Keep the pictures out of your copy. Transcribe the records below exactly.
[[ DATA EXTRACTS, beginning ]]
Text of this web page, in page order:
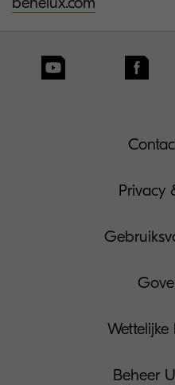
Privacy
Beheer
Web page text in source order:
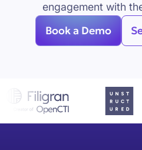
engagement with
Book a Demo
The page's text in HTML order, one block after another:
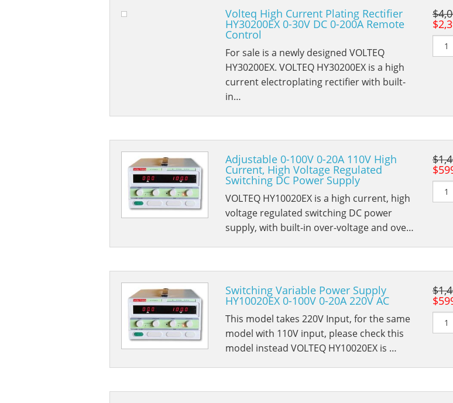
Volteq High Current Plating Rectifier
HY30200EX 0-30V DC 0-200A Remote
Control
For sale is a newly designed VOLTEQ
HY30200EX. VOLTEQ HY30200EX is a high
current electroplating rectifier with built-
in…
Adjustable 0-100V 0-20A 110V High
Current, High Voltage Regulated
Switching DC Power Supply
VOLTEQ HY10020EX is a high current, high
voltage regulated switching DC power
supply, with built-in over-voltage and ove…
Switching Variable Power Supply
HY10020EX 0-100V 0-20A 220V AC
This model takes 220V Input, for the same
model with 110V input, please check this
model instead VOLTEQ HY10020EX is …
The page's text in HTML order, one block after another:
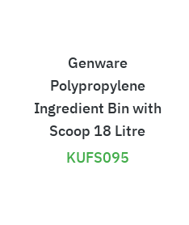
Genware
Polypropylene
Ingredient Bin with
Scoop 18 Litre
KUFS095
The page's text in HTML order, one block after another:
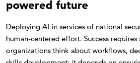
powered future
Deploying AI in services of national
human-centered effort. Success
organizations think about workflows,
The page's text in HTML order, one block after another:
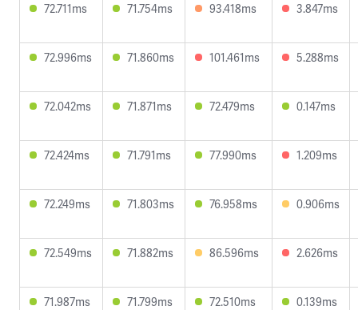
72.711ms 71.754ms 93.418ms 3.847ms
72.996ms 71.860ms 101.461ms 5.288ms
72.042ms 71.871ms 72.479ms 0.147ms
72.424ms 71.791ms 77.990ms 1.209ms
72.249ms 71.803ms 76.958ms 0.906ms
72.549ms 71.882ms 86.596ms 2.626ms
71.987ms 71.799ms 72.510ms 0.139ms
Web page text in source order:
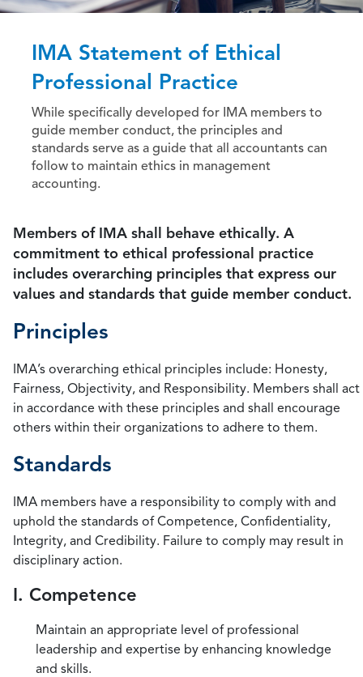
IMA Statement of Ethical
Professional Practice
While specifically developed for IMA members to
guide member conduct, the principles and
standards serve as a guide that all accountants can
follow to maintain ethics in management
accounting.
Members of IMA shall behave ethically. A
commitment to ethical professional practice
includes overarching principles that express our
values and standards that guide member conduct.
Principles
IMA’s overarching ethical principles include: Honesty,
Fairness, Objectivity, and Responsibility. Members shall act
in accordance with these principles and shall encourage
others within their organizations to adhere to them.
Standards
IMA members have a responsibility to comply with and
uphold the standards of Competence, Confidentiality,
Integrity, and Credibility. Failure to comply may result in
disciplinary action.
I. Competence
Maintain an appropriate level of professional
leadership and expertise by enhancing knowledge
and skills.
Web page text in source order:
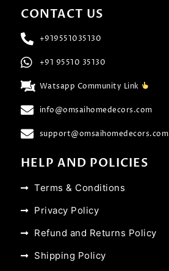
CONTACT US
+919551035130
+91 95510 35130
Watsapp Community Link
info@omsaihomedecors.com
support@omsaihomedecors.com
HELP AND POLICIES
Terms & Conditions
Privacy Policy
Refund and Returns Policy
Shipping Policy
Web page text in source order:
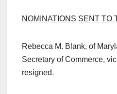
NOMINATIONS SENT TO
Rebecca M. Blank, of
Secretary of Commerce,
resigned.
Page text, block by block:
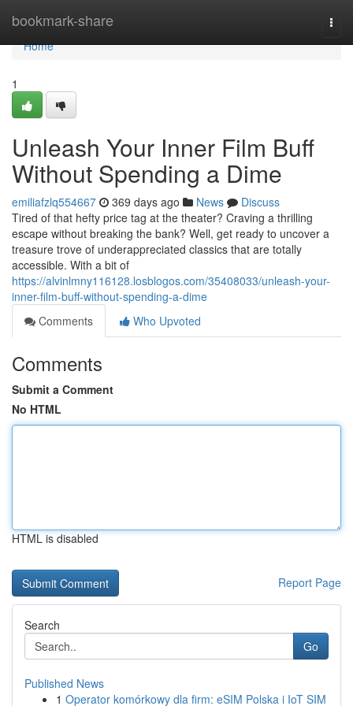
bookmark-share
Home
Home
1
Unleash Your Inner Film Buff
Without Spending a Dime
emiliafzlq554667 369 days ago News
Discuss
Tired of that hefty price tag at the theater? Craving a thrilling
escape without breaking the bank? Well, get ready to uncover a
treasure trove of underappreciated classics that are totally
accessible. With a bit of
https://alvinlmny116128.losblogos.com/35408033/unleash-your-
inner-film-buff-without-spending-a-dime
Comments
Who Upvoted
Comments
Submit a Comment
No HTML
HTML is disabled
Report Page
Search
Go
Published News
1 Operator komórkowy dla firm: eSIM Polska i IoT SIM
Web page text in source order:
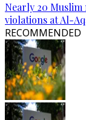
Nearly 20
violations at Al-
RECOMMENDED
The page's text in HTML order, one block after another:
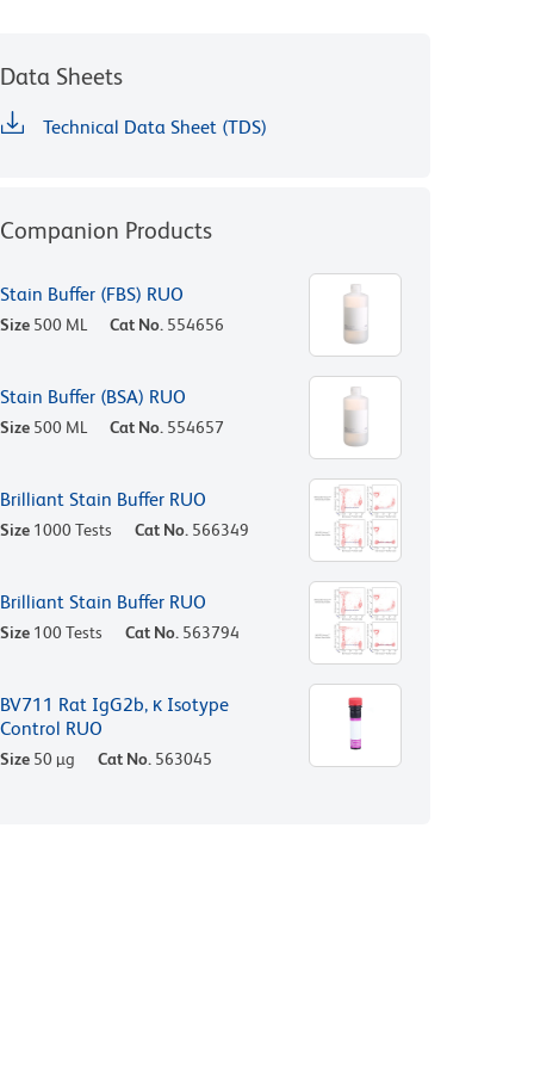
Data Sheets
Technical Data Sheet (TDS)
Companion Products
Stain Buffer (FBS) RUO
Size 500 ML Cat No. 554656
Stain Buffer (BSA) RUO
Size 500 ML Cat No. 554657
Brilliant Stain Buffer RUO
Size 1000 Tests Cat No. 566349
Brilliant Stain Buffer RUO
Size 100 Tests Cat No. 563794
BV711 Rat IgG2b, κ Isotype
Control RUO
Size 50 µg Cat No. 563045
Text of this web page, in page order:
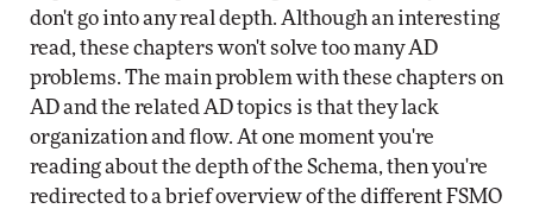
don't go into any real depth. Although an interesting
read, these chapters won't solve too many AD
problems. The main problem with these chapters on
AD and the related AD topics is that they lack
organization and flow. At one moment you're
reading about the depth of the Schema, then you're
redirected to a brief overview of the different FSMO
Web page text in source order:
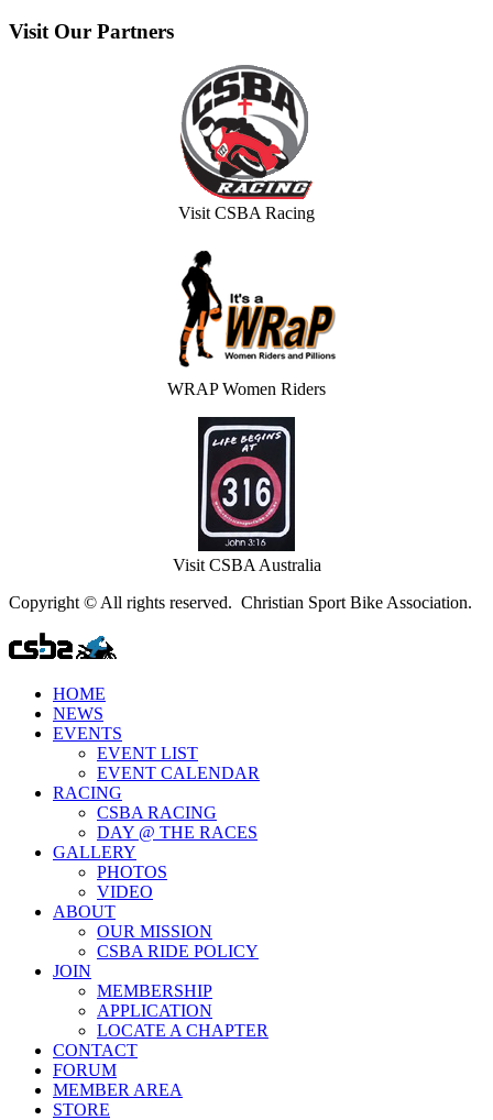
[[ DATA EXTRACTS, end ]]
RESULT OF THIS TASK:
Text of this web page, in page order:
Privacy
Beheer
Web page text in source order:
engagement with
Book a Demo
The page's text in HTML order, one block after another:
Volteq High Current Plating Rectifier
HY30200EX 0-30V DC 0-200A Remote
Control
For sale is a newly designed VOLTEQ
HY30200EX. VOLTEQ HY30200EX is a high
current electroplating rectifier with built-
in…
Adjustable 0-100V 0-20A 110V High
Current, High Voltage Regulated
Switching DC Power Supply
VOLTEQ HY10020EX is a high current, high
voltage regulated switching DC power
supply, with built-in over-voltage and ove…
Switching Variable Power Supply
HY10020EX 0-100V 0-20A 220V AC
This model takes 220V Input, for the same
model with 110V input, please check this
model instead VOLTEQ HY10020EX is …
The page's text in HTML order, one block after another:
Genware
Polypropylene
Ingredient Bin with
Scoop 18 Litre
KUFS095
The page's text in HTML order, one block after another:
powered future
Deploying AI in services of national
human-centered effort. Success
organizations think about workflows,
The page's text in HTML order, one block after another:
72.711ms 71.754ms 93.418ms 3.847ms
72.996ms 71.860ms 101.461ms 5.288ms
72.042ms 71.871ms 72.479ms 0.147ms
72.424ms 71.791ms 77.990ms 1.209ms
72.249ms 71.803ms 76.958ms 0.906ms
72.549ms 71.882ms 86.596ms 2.626ms
71.987ms 71.799ms 72.510ms 0.139ms
Web page text in source order:
IMA Statement of Ethical
Professional Practice
While specifically developed for IMA members to
guide member conduct, the principles and
standards serve as a guide that all accountants can
follow to maintain ethics in management
accounting.
Members of IMA shall behave ethically. A
commitment to ethical professional practice
includes overarching principles that express our
values and standards that guide member conduct.
Principles
IMA’s overarching ethical principles include: Honesty,
Fairness, Objectivity, and Responsibility. Members shall act
in accordance with these principles and shall encourage
others within their organizations to adhere to them.
Standards
IMA members have a responsibility to comply with and
uphold the standards of Competence, Confidentiality,
Integrity, and Credibility. Failure to comply may result in
disciplinary action.
I. Competence
Maintain an appropriate level of professional
leadership and expertise by enhancing knowledge
and skills.
Web page text in source order:
CONTACT US
+919551035130
+91 95510 35130
Watsapp Community Link
info@omsaihomedecors.com
support@omsaihomedecors.com
HELP AND POLICIES
Terms & Conditions
Privacy Policy
Refund and Returns Policy
Shipping Policy
Web page text in source order:
NOMINATIONS SENT TO
Rebecca M. Blank, of
Secretary of Commerce,
resigned.
Page text, block by block:
bookmark-share
Home
Home
1
Unleash Your Inner Film Buff
Without Spending a Dime
emiliafzlq554667 369 days ago News
Discuss
Tired of that hefty price tag at the theater? Craving a thrilling
escape without breaking the bank? Well, get ready to uncover a
treasure trove of underappreciated classics that are totally
accessible. With a bit of
https://alvinlmny116128.losblogos.com/35408033/unleash-your-
inner-film-buff-without-spending-a-dime
Comments
Who Upvoted
Comments
Submit a Comment
No HTML
HTML is disabled
Report Page
Search
Go
Published News
1 Operator komórkowy dla firm: eSIM Polska i IoT SIM
Web page text in source order:
Nearly 20
violations at Al-
RECOMMENDED
The page's text in HTML order, one block after another:
Data Sheets
Technical Data Sheet (TDS)
Companion Products
Stain Buffer (FBS) RUO
Size 500 ML Cat No. 554656
Stain Buffer (BSA) RUO
Size 500 ML Cat No. 554657
Brilliant Stain Buffer RUO
Size 1000 Tests Cat No. 566349
Brilliant Stain Buffer RUO
Size 100 Tests Cat No. 563794
BV711 Rat IgG2b, κ Isotype
Control RUO
Size 50 µg Cat No. 563045
Text of this web page, in page order:
don't go into any real depth. Although an interesting
read, these chapters won't solve too many AD
problems. The main problem with these chapters on
AD and the related AD topics is that they lack
organization and flow. At one moment you're
reading about the depth of the Schema, then you're
redirected to a brief overview of the different FSMO
Web page text in source order:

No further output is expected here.